The true scale of the cosmos is enough to beggar even the greatest mind.
Take a second and consider from your own experiences the vastness of the Earth—its numerous continents, oceans, and nation-states. Over a million Earths can fit into the sun alone and that is to say nothing of the gaping expanse of the solar system out to the Oort Cloud. There are approximately 100 billion stars in the Milky Way, a moderately sized galaxy; there are as many as 2 trillion galaxies in the observable universe.
The immensity of the cosmos is only understood when one fails to understand it. Nonetheless, it is possible to mathematically describe the evolution of the universe as a whole. In 1922 Russian physicist, Alexander Friedmann, published a pioneering paper titled On the Curvature of Space which laid the foundation for modern cosmology.

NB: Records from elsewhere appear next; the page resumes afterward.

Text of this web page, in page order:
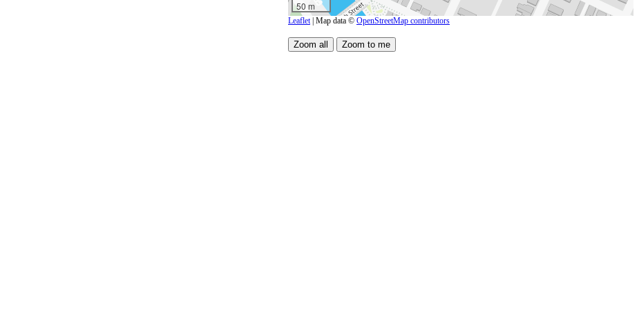
50 m
Leaflet| Map data © OpenStreetMap contributors
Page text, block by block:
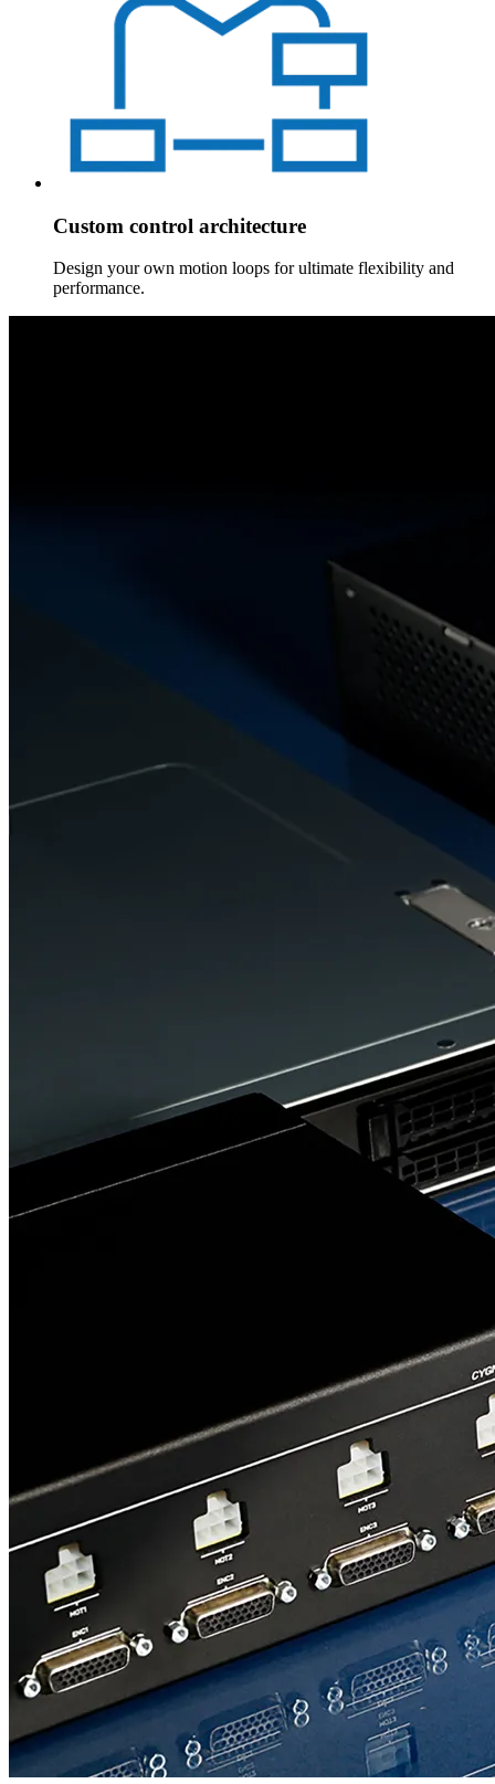
Custom control architecture
Design your own motion loops for ultimate flexibility and
performance.
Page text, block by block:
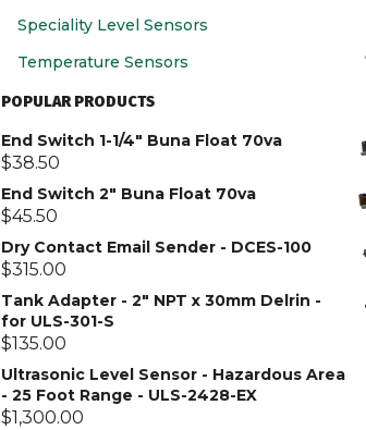
Speciality Level Sensors
Temperature Sensors
POPULAR PRODUCTS
End Switch 1-1/4" Buna Float 70va
$38.50
End Switch 2" Buna Float 70va
$45.50
Dry Contact Email Sender - DCES-100
$315.00
Tank Adapter - 2" NPT x 30mm Delrin -
for ULS-301-S
$135.00
Ultrasonic Level Sensor - Hazardous Area
- 25 Foot Range - ULS-2428-EX
$1,300.00
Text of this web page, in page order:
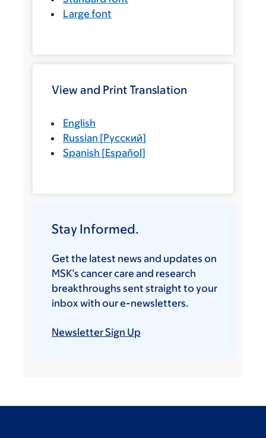
Large font
View and Print Translation
English
Russian [Русский]
Spanish [Español]
Stay Informed.
Get the latest news and updates on
MSK’s cancer care and research
breakthroughs sent straight to your
inbox with our e-newsletters.
Newsletter Sign Up
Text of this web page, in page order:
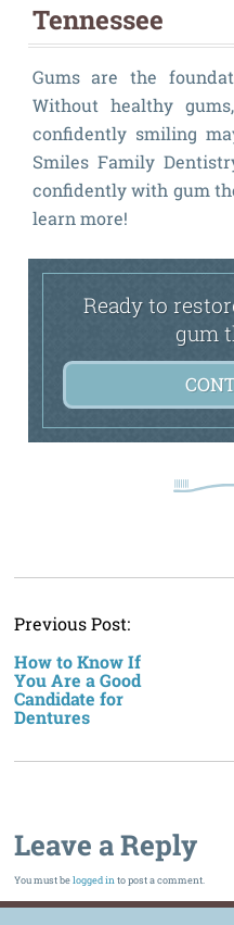
Tennessee
Gums are the
Without healthy
confidently smiling
Smiles Family
confidently with gum
learn more!
Ready to
gum
Previous Post:
How to Know If
You Are a Good
Candidate for
Dentures
Leave a Reply
You must belogged in to post a comment.
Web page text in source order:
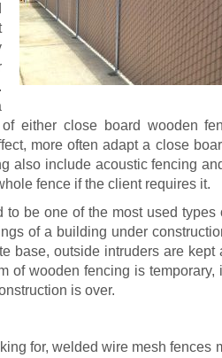
either close board wooden
more often adapt a close
also include acoustic fencing
fence if the client requires it.
be one of the most used types
of a building under
base, outside intruders are kept
of wooden fencing is temporary,
is over.
for, welded wire mesh fences
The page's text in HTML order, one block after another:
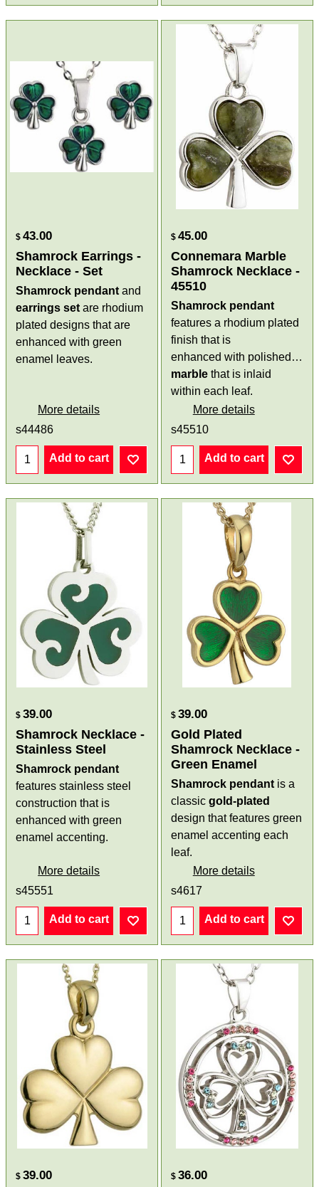
$ 43.00
Shamrock Earrings -
Necklace - Set
Shamrock pendant and
earrings set are rhodium
plated designs that are
enhanced with green
enamel leaves.
More details
s44486
Add to cart
$ 45.00
Connemara Marble
Shamrock Necklace -
45510
Shamrock pendant
features a rhodium plated
finish that is
enhanced with polished
marble that is inlaid
within each leaf.
More details
s45510
Add to cart
$ 39.00
Shamrock Necklace -
Stainless Steel
Shamrock pendant
features stainless steel
construction that is
enhanced with green
enamel accenting.
More details
s45551
Add to cart
$ 39.00
Gold Plated
Shamrock Necklace -
Green Enamel
Shamrock pendant is a
classic gold-plated
design that features green
enamel accenting each
leaf.
More details
s4617
Add to cart
$ 39.00
$ 36.00
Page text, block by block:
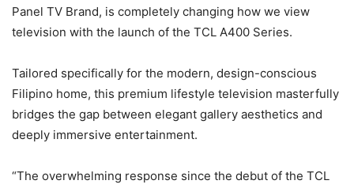
Panel TV Brand, is completely changing how we view
television with the launch of the TCL A400 Series.
Tailored specifically for the modern, design-conscious
Filipino home, this premium lifestyle television masterfully
bridges the gap between elegant gallery aesthetics and
deeply immersive entertainment.
“The overwhelming response since the debut of the TCL
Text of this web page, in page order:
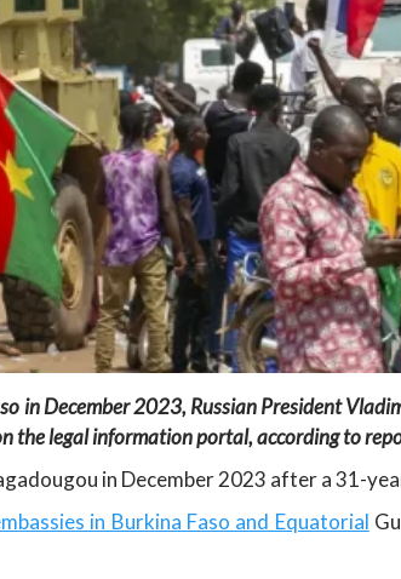
in December 2023, Russian President
the legal information portal, according to
in December 2023 after a 31-
in Burkina Faso and Equatorial
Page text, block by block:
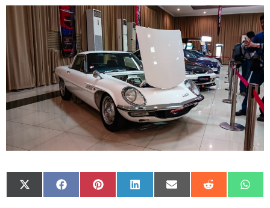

At a time when the prevailing cosmological models envisioned a static universe, Friedmann introduced an alternative picture: a dynamic spacetime, the fate of which is determined by its matter and energy content.

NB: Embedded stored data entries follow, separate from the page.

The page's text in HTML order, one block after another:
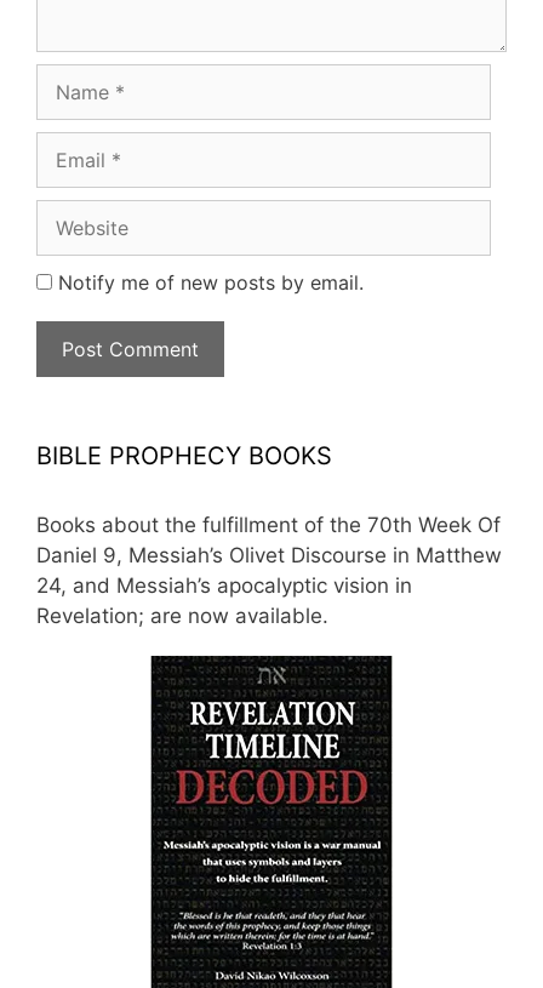
Notify me of new posts by email.
BIBLE PROPHECY BOOKS
Books about the fulfillment of the 70th Week Of
Daniel 9, Messiah’s Olivet Discourse in Matthew
24, and Messiah’s apocalyptic vision in
Revelation; are now available.
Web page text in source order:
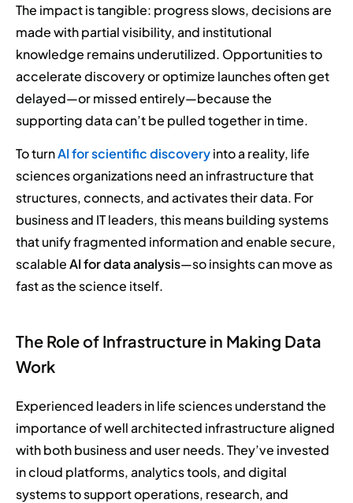
The impact is tangible: progress slows, decisions are
made with partial visibility, and institutional
knowledge remains underutilized. Opportunities to
accelerate discovery or optimize launches often get
delayed—or missed entirely—because the
supporting data can’t be pulled together in time.
To turnAI for scientific discoveryinto a reality, life
sciences organizations need an infrastructure that
structures, connects, and activates their data. For
business and IT leaders, this means building systems
that unify fragmented information and enable secure,
scalableAI for data analysis—so insights can move as
fast as the science itself.
The Role of Infrastructure in Making Data
Work
Experienced leaders in life sciences understand the
importance of well architected infrastructure aligned
with both business and user needs. They’ve invested
in cloud platforms, analytics tools, and digital
systems to support operations, research, and
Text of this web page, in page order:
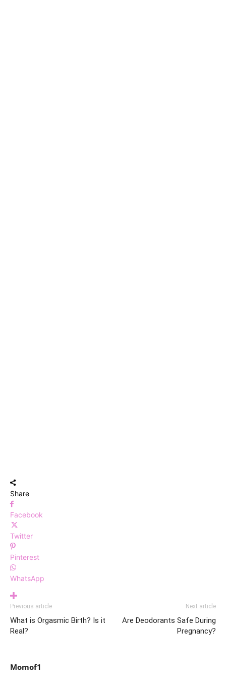
Share
Facebook
Twitter
Pinterest
WhatsApp
Previous article
What is Orgasmic Birth? Is it
Real?
Next article
Are Deodorants Safe During
Pregnancy?
Momof1
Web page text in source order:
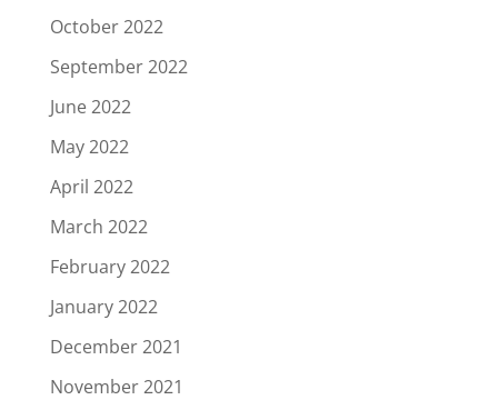
October 2022
September 2022
June 2022
May 2022
April 2022
March 2022
February 2022
January 2022
December 2021
November 2021
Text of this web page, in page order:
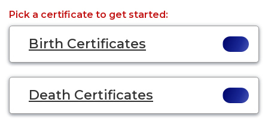
Pick a certificate to get started:
Birth Certificates
Death Certificates
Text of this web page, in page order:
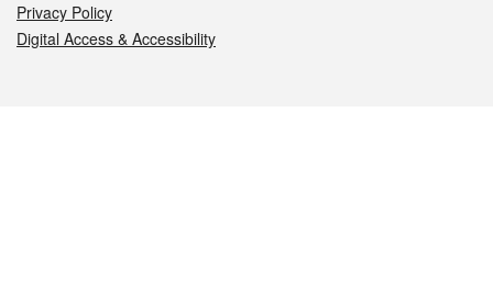
Privacy Policy
Digital Access & Accessibility
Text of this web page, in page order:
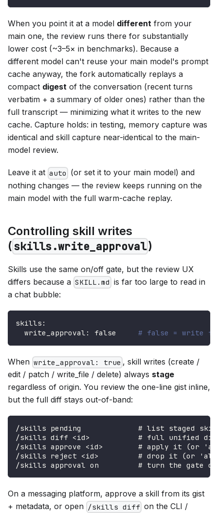
When you point it at a model different from your
main one, the review runs there for substantially
lower cost (~3–5× in benchmarks). Because a
different model can't reuse your main model's prompt
cache anyway, the fork automatically replays a
compact digest of the conversation (recent turns
verbatim + a summary of older ones) rather than the
full transcript — minimizing what it writes to the new
cache. Capture holds: in testing, memory capture was
identical and skill capture near-identical to the main-
model review.
Leave it at auto (or set it to your main model) and
nothing changes — the review keeps running on the
main model with the full warm-cache replay.
Controlling skill writes
(skills.write_approval)
Skills use the same on/off gate, but the review UX
differs because a SKILL.md is far too large to read in
a chat bubble:
skills :
write_approval : false # false = write
When write_approval: true , skill writes (create /
edit / patch / write_file / delete) always stage
regardless of origin. You review the one-line gist inline,
but the full diff stays out-of-band:
/skills pending             # list staged skill
/skills diff <id>           # full unified diff
/skills approve <id>        # apply it (or
/skills reject <id>         # drop it (or
/skills approval on         # turn the gate
On a messaging platform, approve a skill from its gist
+ metadata, or open /skills diff on the CLI /
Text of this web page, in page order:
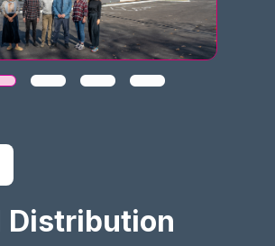
Distribution
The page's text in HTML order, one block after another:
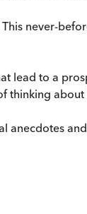
never-
lead to a
anecdotes
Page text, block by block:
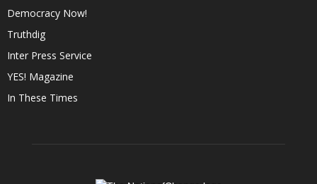
Democracy Now!
Truthdig
Inter Press Service
YES! Magazine
In These Times
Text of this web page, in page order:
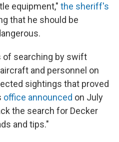
equipment," the sheriff's
that he should be
of searching by swift
and personnel on
sightings that proved
office announced on July
the search for Decker
and tips."
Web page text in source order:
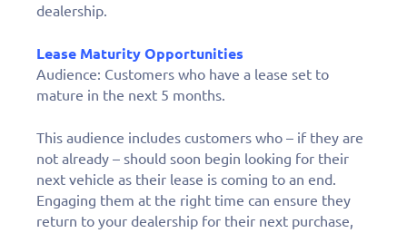
dealership.
Lease Maturity Opportunities
Audience: Customers who have a lease set to
mature in the next 5 months.
This audience includes customers who – if they are
not already – should soon begin looking for their
next vehicle as their lease is coming to an end.
Engaging them at the right time can ensure they
return to your dealership for their next purchase,
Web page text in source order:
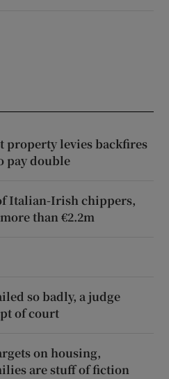
property levies backfires
pay double
Italian-Irish chippers,
than €2.2m
so badly, a judge
of court
on housing,
are stuff of fiction
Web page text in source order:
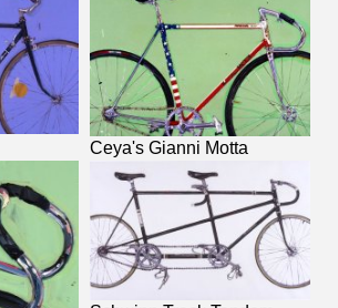
Ceya's Gianni Motta
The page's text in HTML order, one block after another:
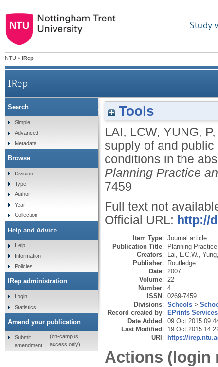
Study
NTU > IRep
IRep
The private supply of and public demand for
Tools
LAI, LCW, YUNG, P
supply of and
conditions in the
Planning Practice
7459
Full text not
Official URL: http://
Item Type: Journal article
Publication Title: Planning
Creators: Lai, L.C.W.
Publisher: Routledge
Date: 2007
Volume: 22
Number: 4
ISSN: 0269-7459
Divisions: Schools >
Record created by: EPrints Services
Date Added: 09 Oct 2015
Last Modified: 19 Oct 2015
URI: https://
Actions (login
Search
Simple
Advanced
Metadata
Browse
Division
Type
Author
Year
Collection
Help and Advice
Help
Information
Policies
IRep administration
Login
Statistics
Amend your publication
Submit
amendment
(on-campus
access only)

Competing Cosmological Models
Friedmann's work emerged against the backdrop of Albert Einstein’s and Willem de Sitter’s provisional models of the universe. Both scientists had applied general relativity to cosmology, but with a few conceptual differences. Einstein’s approach proposed a cylindrical geometry where the size of the universe remained constant over time. This required the addition of a cosmological constant, Λ, to counteract gravitational collapse.